(Data for the task)

━━━━━━━━━━━━━━━━━━━━

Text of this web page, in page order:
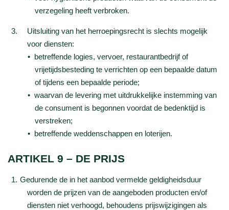
verzegeling heeft verbroken.
Uitsluiting van het herroepingsrecht is slechts mogelijk
voor diensten:
betreffende logies, vervoer, restaurantbedrijf of
vrijetijdsbesteding te verrichten op een bepaalde datum
of tijdens een bepaalde periode;
waarvan de levering met uitdrukkelijke instemming van
de consument is begonnen voordat de bedenktijd is
verstreken;
betreffende weddenschappen en loterijen.
ARTIKEL 9 – DE PRIJS
Gedurende de in het aanbod vermelde geldigheidsduur
worden de prijzen van de aangeboden producten en/of
diensten niet verhoogd, behoudens prijswijzigingen als

━━━━━━━━━━━━━━━━━━━━

(What is expected) Find how many lines above include "diensten", then write only that count.

(Exercise answer) 2